The Epithelium separates body compartments as a barrier and selectively transports various substances, thereby contributing to organ functions and homeostasis. Our laboratory aims to clarify the molecular bases of specialized cell structures responsible for these basic roles of the epithelium. We focus on cell-cell junctions involved in the regulation of the paracellular transport (occluding junctions), including the tight junction and its related structures, and examine their molecular architectures, functions, and dynamic behavior. One of the characteristic features of our research is that we identify structural or regulatory proteins of occluding junctions and characterize their functions. We take combined approaches of molecular cell biology, physiology, and morphology, including immunoelectron and freeze-fracture replica electron microscopy, by using cultured epithelial cells and model organisms, including mice and fruit flies. The genome editing-mediated systematic loss of function experiments of relevant proteins in cultured epithelial cells is providing various new findings. The following are ongoing projects.

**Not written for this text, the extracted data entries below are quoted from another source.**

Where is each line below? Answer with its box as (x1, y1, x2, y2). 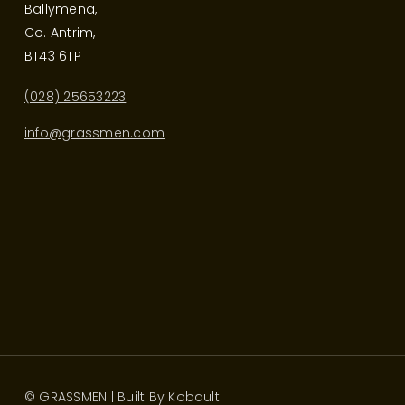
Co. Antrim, (24, 23, 96, 42)
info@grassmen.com (24, 123, 165, 142)
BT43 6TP (24, 46, 81, 65)
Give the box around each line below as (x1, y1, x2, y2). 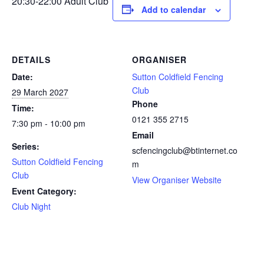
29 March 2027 (12, 85, 68, 98)
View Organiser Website (132, 173, 222, 186)
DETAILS (12, 53, 51, 65)
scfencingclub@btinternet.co (132, 144, 237, 156)
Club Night (12, 200, 51, 212)
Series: (12, 140, 39, 152)
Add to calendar (141, 3, 206, 15)
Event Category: (12, 184, 77, 197)
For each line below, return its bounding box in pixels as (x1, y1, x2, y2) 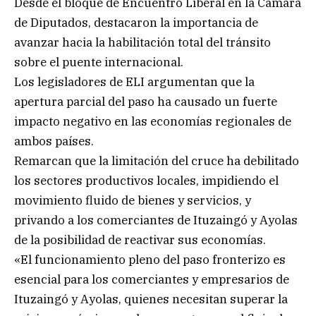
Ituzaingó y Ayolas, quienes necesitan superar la (14, 291, 288, 308)
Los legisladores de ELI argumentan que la (14, 74, 255, 90)
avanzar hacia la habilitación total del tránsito (14, 35, 271, 51)
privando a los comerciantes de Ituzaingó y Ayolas (14, 212, 298, 229)
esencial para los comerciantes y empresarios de (14, 272, 289, 288)
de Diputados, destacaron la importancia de (14, 15, 258, 31)
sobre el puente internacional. (14, 54, 183, 71)
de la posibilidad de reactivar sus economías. (14, 232, 266, 248)
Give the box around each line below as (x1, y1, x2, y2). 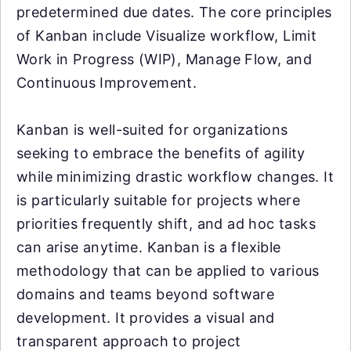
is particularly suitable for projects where (16, 192, 301, 209)
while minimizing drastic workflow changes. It (16, 168, 334, 186)
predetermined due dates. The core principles (16, 4, 332, 21)
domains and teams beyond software (16, 286, 275, 303)
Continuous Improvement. (16, 74, 197, 92)
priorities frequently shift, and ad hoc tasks (16, 215, 316, 233)
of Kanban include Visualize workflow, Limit (16, 27, 317, 45)
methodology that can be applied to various (16, 262, 320, 280)
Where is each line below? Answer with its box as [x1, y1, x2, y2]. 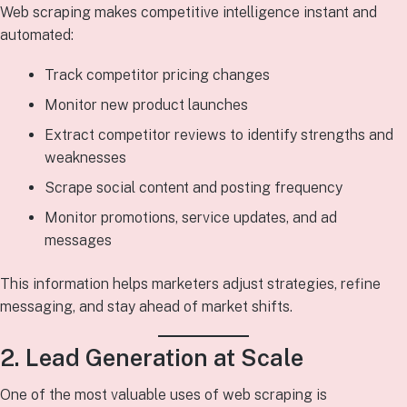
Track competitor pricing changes [44, 66, 270, 84]
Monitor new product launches [44, 96, 248, 114]
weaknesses [44, 149, 126, 167]
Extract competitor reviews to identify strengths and [44, 126, 393, 144]
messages [44, 232, 112, 250]
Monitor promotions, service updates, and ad [44, 209, 337, 227]
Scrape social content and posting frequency [44, 179, 342, 197]
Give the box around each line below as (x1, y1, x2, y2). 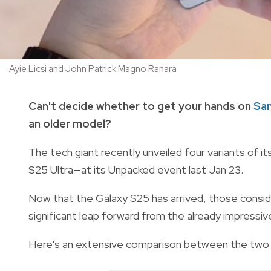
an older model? (28, 116, 111, 131)
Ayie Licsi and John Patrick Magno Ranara (9, 62, 177, 75)
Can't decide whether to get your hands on (28, 99, 253, 113)
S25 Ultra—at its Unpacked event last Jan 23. (28, 162, 243, 177)
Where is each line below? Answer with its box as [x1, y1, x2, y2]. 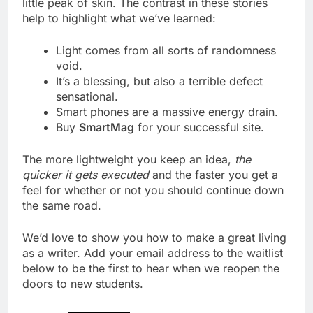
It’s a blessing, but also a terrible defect [56, 73, 263, 88]
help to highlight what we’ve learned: [22, 10, 216, 25]
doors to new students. [22, 276, 143, 291]
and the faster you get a [149, 167, 278, 182]
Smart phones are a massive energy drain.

Molecular architecture and morphology of tricellular tight junctions (tTJs).
tTJs are specialized intercellular junctions formed at the point where vertices of three epithelial cells meet. tTJs contain membrane proteins angulin family proteins and tricellulin, and restrict the leakage of solutes through the intercellular space together with claudin-based tight junctions. The bottom shows a tTJ observed by freeze-fracture replica (left) and ultra-thin section (right) electron microscopy.
Roles of smooth septate junctions in the Drosophila midgut.
When the expression of a smooth septate junction-associated membrane protein Ssk is suppressed in the adult Drosophila gut, the intestinal barrier function is impaired, leading to the leakage of blue dye from the intestinal lumen to the body cavity with overproliferation of enterocytes.